A straightforward and recommended fix is to add "tie_word_embeddings": false to the text_config section of config.json. This is consistent with the intended design of the 32B model, which uses untied input and output embeddings, and it does not change model behavior or performance. It only restores compatibility with vLLM.
If editing config.json is not practical, the issue can also be resolved at runtime by injecting the missing attribute after loading the model, for example by setting model.config.text_config.tie_word_embeddings to the value of the root-level tie_word_embeddings field, defaulting to false if necessary.

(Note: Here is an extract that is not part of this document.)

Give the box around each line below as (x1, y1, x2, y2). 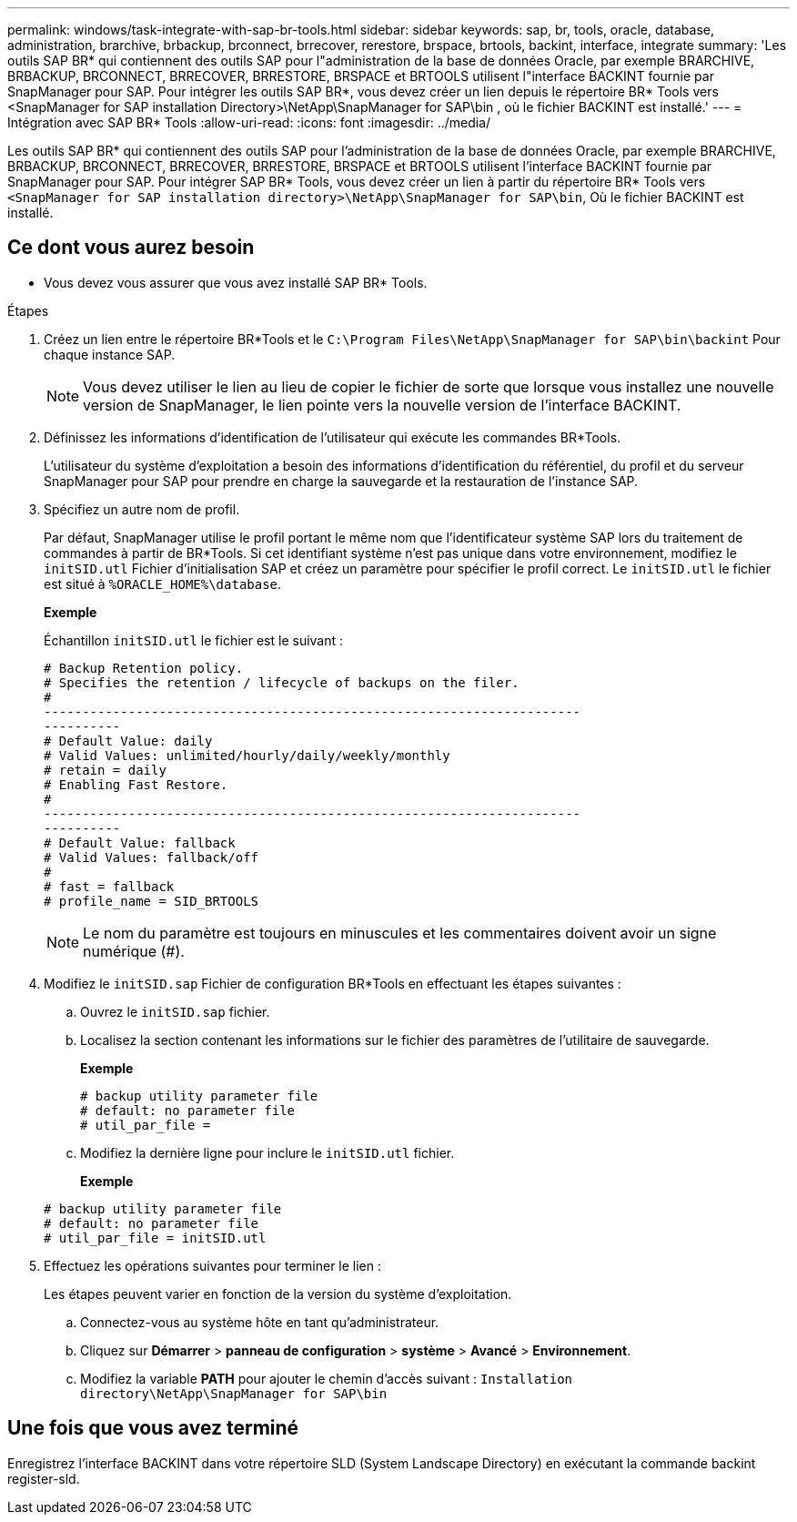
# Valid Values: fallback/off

The tie_word_embeddings option controls whether the input token embedding matrix and the output language modeling head share the same weights. For Qwen3-VL-32B-Instruct, this option appears to be intentionally set to false. The error arises solely from the missing field in text_config, not from an incorrect configuration value.